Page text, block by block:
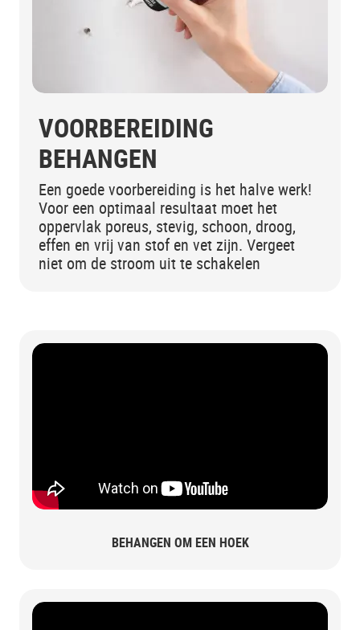
VOORBEREIDING
BEHANGEN
Een goede voorbereiding is het halve werk!
Voor een optimaal resultaat moet het
oppervlak poreus, stevig, schoon, droog,
effen en vrij van stof en vet zijn. Vergeet
niet om de stroom uit te schakelen
BEHANGEN OM EEN HOEK
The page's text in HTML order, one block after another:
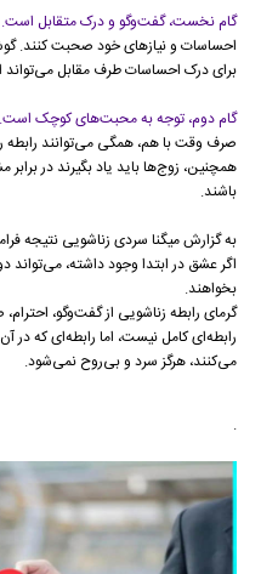
گام نخست، گفت‌وگو و درک متقابل است.
احساسات و نیازهای خود صحبت کنند.
برای درک احساسات طرف مقابل می‌تواند
گام دوم، توجه به محبت‌های کوچک است.
صرف وقت با هم، همگی می‌توانند رابطه
همچنین، زوج‌ها باید یاد بگیرند در
باشند.
به گزارش میگنا سردی زناشویی نتیجه‌
اگر عشق در ابتدا وجود داشته، می‌تواند
بخواهند.
گرمای رابطه زناشویی از گفت‌وگو،
رابطه‌ای کامل نیست، اما رابطه‌ای که
می‌کنند، هرگز سرد و بی‌روح نمی‌شود.
.
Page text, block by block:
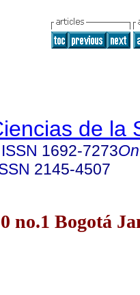
de la
ISSN 1692-7273
2145-4507
no.1 Bogotá
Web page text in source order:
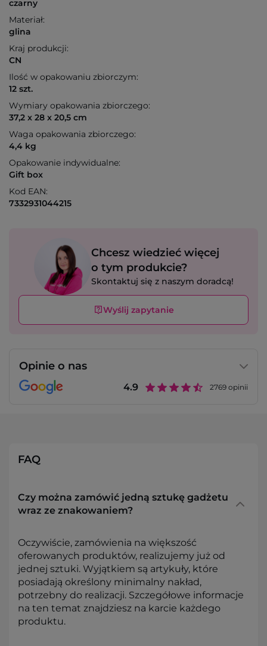
czarny
Materiał:
glina
Kraj produkcji:
CN
Ilość w opakowaniu zbiorczym:
12 szt.
Wymiary opakowania zbiorczego:
37,2 x 28 x 20,5 cm
Waga opakowania zbiorczego:
4,4 kg
Opakowanie indywidualne:
Gift box
Kod EAN:
7332931044215
Chcesz wiedzieć więcej
o tym produkcie?
Skontaktuj się z naszym doradcą!
Wyślij zapytanie
Opinie o nas
4.9 2769 opinii
FAQ
Czy można zamówić jedną sztukę gadżetu
wraz ze znakowaniem?
Oczywiście, zamówienia na większość
oferowanych produktów, realizujemy już od
jednej sztuki. Wyjątkiem są artykuły, które
posiadają określony minimalny nakład,
potrzebny do realizacji. Szczegółowe informacje
na ten temat znajdziesz na karcie każdego
produktu.
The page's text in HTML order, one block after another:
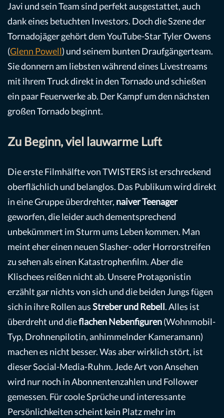
Javi und sein Team sind perfekt ausgestattet, auch
dank eines betuchten Investors. Doch die Szene der
Tornadojäger gehört dem YouTube-Star Tyler Owens
(Glenn Powell) und seinem bunten Draufgängerteam.
Sie donnern am liebsten während eines Livestreams
mit ihrem Truck direkt in den Tornado und schießen
ein paar Feuerwerke ab. Der Kampf um den nächsten
großen Tornado beginnt.
Zu Beginn, viel lauwarme Luft
Die erste Filmhälfte von TWISTERS ist erschreckend
oberflächlich und belanglos. Das Publikum wird direkt
in eine Gruppe überdrehter, naiver Teenager
geworfen, die leider auch dementsprechend
unbekümmert im Sturm ums Leben kommen. Man
meint eher einen neuen Slasher- oder Horrorstreifen
zu sehen als einen Katastrophenfilm. Aber die
Klischees reißen nicht ab. Unsere Protagonistin
erzählt gar nichts von sich und die beiden Jungs fügen
sich in ihre Rollen ausStreber und Rebell. Alles ist
überdreht und dieflachen Nebenfiguren(Wohnmobil-
Typ, Drohnenpilotin, anhimmelnder Kameramann)
machen es nicht besser. Was aber wirklich stört, ist
dieser Social-Media-Ruhm. Jede Art von Ansehen
wird nur noch in Abonnentenzahlen und Follower
gemessen. Für coole Sprüche und interessante
Persönlichkeiten scheint kein Platz mehr im
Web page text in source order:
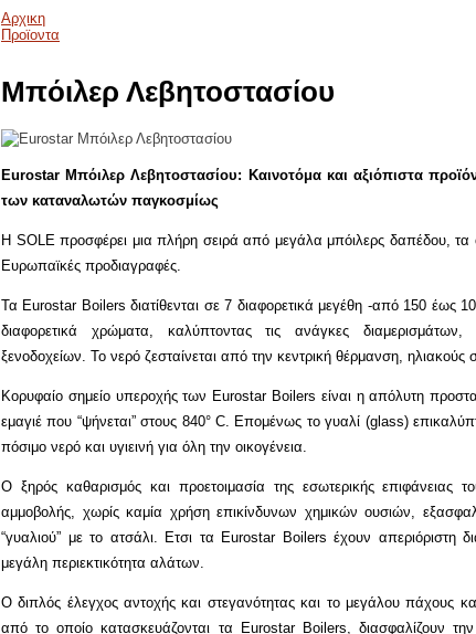
Μπόιλερ Λεβητοστασίου
Eurostar Μπόιλερ Λεβητοστασίου: Καινοτόμα και αξιόπιστα
των καταναλωτών παγκοσμίως
Η SOLE προσφέρει μια πλήρη σειρά από μεγάλα μπόιλερς δαπέδου,
Ευρωπαϊκές προδιαγραφές.
Τα Eurostar Boilers διατίθενται σε 7 διαφορετικά μεγέθη -από 150 έως
διαφορετικά χρώματα, καλύπτοντας τις ανάγκες
ξενοδοχείων. Το νερό ζεσταίνεται από την κεντρική θέρμανση, ηλιακούς
Κορυφαίο σημείο υπεροχής των Eurostar Boilers είναι η απόλυτη
εμαγιέ που “ψήνεται” στους 840° C. Επομένως το γυαλί (glass)
πόσιμο νερό και υγιεινή για όλη την οικογένεια.
Ο ξηρός καθαρισμός και προετοιμασία της εσωτερικής επιφάνειας
αμμοβολής, χωρίς καμία χρήση επικίνδυνων χημικών ουσιών,
“γυαλιού” με το ατσάλι. Ετσι τα Eurostar Boilers έχουν απεριόριστη
μεγάλη περιεκτικότητα αλάτων.
Ο διπλός έλεγχος αντοχής και στεγανότητας και το μεγάλου πάχους
από το οποίο κατασκευάζονται τα Eurostar Boilers, διασφαλίζουν
Αρχικη
Προϊοντα

• • • •

## WHAT THE EXERCISE ASKS
Starting at the first line of the material above and ending with the line that contains "Oczywiście, zamówienia na większość", reproduce every line exactly, and leave out the pictures.

## COMPLETED TASK
Page text, block by block:
VOORBEREIDING
BEHANGEN
Een goede voorbereiding is het halve werk!
Voor een optimaal resultaat moet het
oppervlak poreus, stevig, schoon, droog,
effen en vrij van stof en vet zijn. Vergeet
niet om de stroom uit te schakelen
BEHANGEN OM EEN HOEK
The page's text in HTML order, one block after another:
گام نخست، گفت‌وگو و درک متقابل است.
احساسات و نیازهای خود صحبت کنند.
برای درک احساسات طرف مقابل می‌تواند
گام دوم، توجه به محبت‌های کوچک است.
صرف وقت با هم، همگی می‌توانند رابطه
همچنین، زوج‌ها باید یاد بگیرند در
باشند.
به گزارش میگنا سردی زناشویی نتیجه‌
اگر عشق در ابتدا وجود داشته، می‌تواند
بخواهند.
گرمای رابطه زناشویی از گفت‌وگو،
رابطه‌ای کامل نیست، اما رابطه‌ای که
می‌کنند، هرگز سرد و بی‌روح نمی‌شود.
.
Page text, block by block:
de la
ISSN 1692-7273
2145-4507
no.1 Bogotá
Web page text in source order:
czarny
Materiał:
glina
Kraj produkcji:
CN
Ilość w opakowaniu zbiorczym:
12 szt.
Wymiary opakowania zbiorczego:
37,2 x 28 x 20,5 cm
Waga opakowania zbiorczego:
4,4 kg
Opakowanie indywidualne:
Gift box
Kod EAN:
7332931044215
Chcesz wiedzieć więcej
o tym produkcie?
Skontaktuj się z naszym doradcą!
Wyślij zapytanie
Opinie o nas
4.9 2769 opinii
FAQ
Czy można zamówić jedną sztukę gadżetu
wraz ze znakowaniem?
Oczywiście, zamówienia na większość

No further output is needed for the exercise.